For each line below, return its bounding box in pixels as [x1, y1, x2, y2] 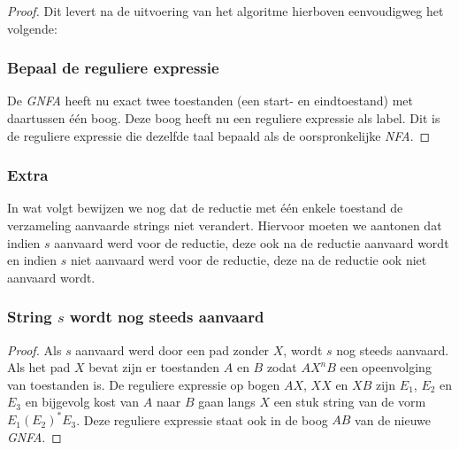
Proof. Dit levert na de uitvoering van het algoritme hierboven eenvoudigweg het [7, 2, 444, 19]
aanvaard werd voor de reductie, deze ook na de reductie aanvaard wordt [54, 233, 449, 252]
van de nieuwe [355, 410, 432, 429]
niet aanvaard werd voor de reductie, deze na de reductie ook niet [70, 251, 427, 269]
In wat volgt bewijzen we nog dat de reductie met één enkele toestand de [7, 198, 403, 217]
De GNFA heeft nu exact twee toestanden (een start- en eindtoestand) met [7, 91, 413, 110]
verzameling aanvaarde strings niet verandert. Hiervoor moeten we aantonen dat [7, 216, 442, 234]
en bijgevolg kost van [25, 392, 140, 411]
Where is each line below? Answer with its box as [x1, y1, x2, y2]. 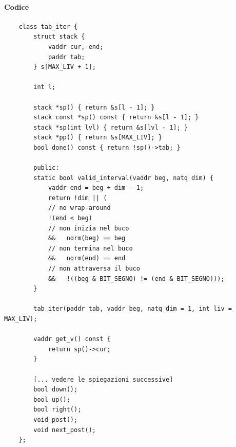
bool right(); [33, 406, 82, 414]
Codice [4, 1, 29, 12]
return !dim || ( [48, 194, 107, 202]
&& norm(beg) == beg [48, 235, 126, 242]
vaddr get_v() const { [33, 335, 111, 343]
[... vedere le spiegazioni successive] [33, 376, 173, 383]
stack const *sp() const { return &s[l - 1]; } [33, 114, 199, 121]
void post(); [33, 416, 78, 423]
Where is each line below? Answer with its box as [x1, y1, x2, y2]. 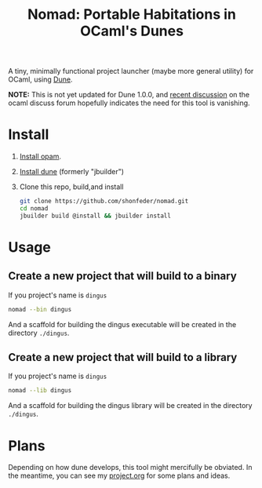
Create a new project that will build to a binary [8, 269, 237, 283]
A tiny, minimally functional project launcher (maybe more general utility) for [8, 67, 254, 76]
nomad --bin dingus [8, 305, 72, 313]
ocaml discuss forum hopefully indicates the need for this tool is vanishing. [8, 98, 250, 107]
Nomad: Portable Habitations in [27, 5, 237, 24]
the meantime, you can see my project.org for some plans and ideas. [8, 471, 231, 480]
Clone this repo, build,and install [19, 182, 124, 191]
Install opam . [19, 151, 61, 162]
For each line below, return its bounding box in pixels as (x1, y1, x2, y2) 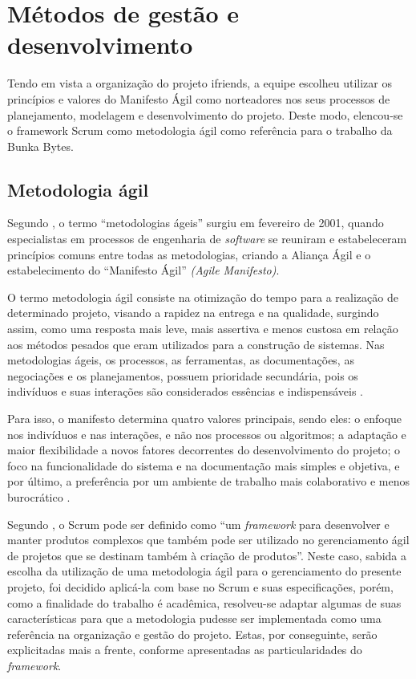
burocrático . (7, 488, 71, 505)
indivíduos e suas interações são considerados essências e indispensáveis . (7, 383, 363, 400)
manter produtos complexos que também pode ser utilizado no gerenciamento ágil (7, 531, 410, 548)
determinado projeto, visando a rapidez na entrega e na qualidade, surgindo (7, 304, 379, 321)
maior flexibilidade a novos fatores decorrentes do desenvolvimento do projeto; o (7, 441, 401, 458)
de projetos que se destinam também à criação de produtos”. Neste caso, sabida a (7, 547, 406, 563)
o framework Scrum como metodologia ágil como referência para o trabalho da (7, 122, 393, 139)
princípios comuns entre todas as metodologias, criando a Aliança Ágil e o (7, 246, 371, 262)
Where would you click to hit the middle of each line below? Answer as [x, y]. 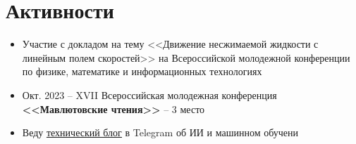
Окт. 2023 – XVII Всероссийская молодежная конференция [149, 94]
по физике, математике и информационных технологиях [142, 71]
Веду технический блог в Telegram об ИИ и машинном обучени [160, 132]
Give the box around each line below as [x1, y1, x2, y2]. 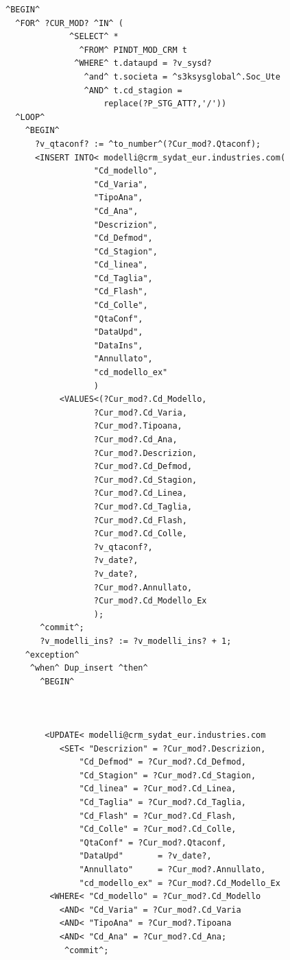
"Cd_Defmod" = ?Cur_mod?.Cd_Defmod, [79, 757, 246, 767]
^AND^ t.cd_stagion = [84, 85, 182, 95]
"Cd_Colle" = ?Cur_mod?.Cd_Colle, [79, 824, 237, 835]
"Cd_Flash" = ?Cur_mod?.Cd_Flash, [79, 811, 237, 821]
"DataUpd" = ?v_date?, [79, 851, 212, 861]
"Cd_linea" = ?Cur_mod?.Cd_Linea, [79, 784, 237, 794]
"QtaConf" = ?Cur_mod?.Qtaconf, [79, 837, 227, 848]
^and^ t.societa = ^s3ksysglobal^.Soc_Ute [84, 71, 280, 82]

+-------+

# [Your goal]
Starting at the line that contains "princípios comuns entre", retype each line through the final one in the listing, with both ends kept and the pictures omitted.

# [Response to the exercise]
princípios comuns entre todas as metodologias, criando a Aliança Ágil e o (7, 246, 371, 262)
Where would you click to hit the middle of each line below? Answer as [x, y]. 
Окт. 2023 – XVII Всероссийская молодежная конференция [149, 94]
по физике, математике и информационных технологиях [142, 71]
Веду технический блог в Telegram об ИИ и машинном обучени [160, 132]
Give the box around each line below as [x1, y1, x2, y2]. 
"Cd_Defmod" = ?Cur_mod?.Cd_Defmod, [79, 757, 246, 767]
^AND^ t.cd_stagion = [84, 85, 182, 95]
"Cd_Colle" = ?Cur_mod?.Cd_Colle, [79, 824, 237, 835]
"Cd_Flash" = ?Cur_mod?.Cd_Flash, [79, 811, 237, 821]
"DataUpd" = ?v_date?, [79, 851, 212, 861]
"Cd_linea" = ?Cur_mod?.Cd_Linea, [79, 784, 237, 794]
"QtaConf" = ?Cur_mod?.Qtaconf, [79, 837, 227, 848]
^and^ t.societa = ^s3ksysglobal^.Soc_Ute [84, 71, 280, 82]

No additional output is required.